The samples of the spectrum of the signal from the output of blocks 8.1-8.N of the fast Fourier transform are simultaneously and simultaneously fed to the adder 9, in which the summation of the samples corresponding to the same frequencies at the output of N channels occurs.

The reconstructed spectrum of the original input signal is fed to the input _k of the narrow-band interference blanking unit 10, where the spectral components of these interference are suppressed. In the spectrum of a signal mixture, fluctuation and lumped interference, the spectral components of narrowband interference are pulses that are significantly superior in amplitude to other spectral components.

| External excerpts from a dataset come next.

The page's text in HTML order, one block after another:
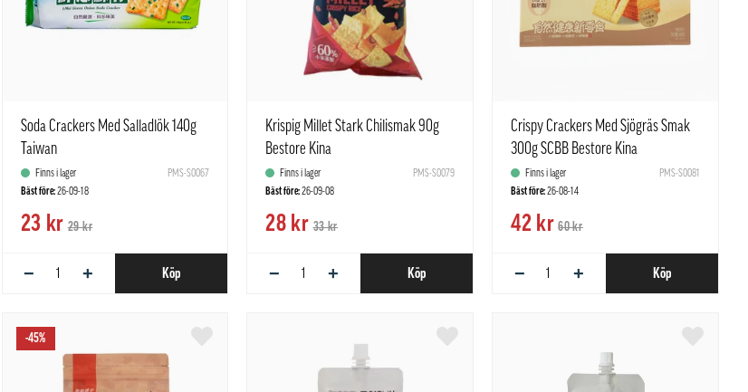
Soda Crackers Med Salladlök 140g
Taiwan
Finns i lager
PMS-S0067
Bäst före:26-09-18
23 kr 29 kr
− + Köp
Krispig Millet Stark Chilismak 90g
Bestore Kina
Finns i lager
PMS-S0079
Bäst före:26-09-08
28 kr 33 kr
− + Köp
Crispy Crackers Med Sjögräs Smak
300g SCBB Bestore Kina
Finns i lager
PMS-S0081
Bäst före:26-08-14
42 kr 60 kr
− + Köp
-45%

The samples of the signal from the output of block 10 blanking narrowband interference in parallel are fed to the first input of the correlator 11.

Claims (1)

Claim 55 A correlation processing device for broadband signals, comprising a pulse interference blanking unit, an analog-to-digital converter (ADC), a fast Fourier transform unit, series-connected narrowband interference blanking unit, a correlator, threshold block, the second input of the correlator is connected to the output of the generating unit reference signal, characterized in that, in order to increase bandwidth and improve noise immunity with constant speed and resolution of the analog-to-digital convert la, introduced N bandpass filters, N inverters, N low-pass filters, Ν-1 ADCs, -N registers, N multipliers, Ν-1 FFT blocks ^-, N formers carry signal, the synthesizer reference signal, a clock pulse generator and an adder whose outputs are connected to the inputs of the narrowband interference blanking unit, while the output of the pulse interference blanking unit through N bandpass filters is connected respectively to the first inputs of N frequency conversion units, the output of which is connected to the second inputs q synthesizer; reference signals, and the outputs of N frequency conversion blocks through the corresponding low-pass filter are connected to the first inputs of N ADCs, to the second inputs of which and the first inputs of registers the first output of the clock generator is connected, and the outputs of N ADCs are connected to the second inputs of the corresponding registers, the outputs of which are connected to the first inputs of the corresponding multiplication blocks, to the second inputs of which the outputs of the corresponding N shapers of transfer signals are connected, to the inputs of which and the first inputs of N blocks of fast conversion mations Fourier generator 20 connected to the second output. clock pulses, while the outputs of N multiplication units are connected to the second inputs of the corresponding blocks of the fast Fourier transform, the outputs of which are connected to the inputs of the adder.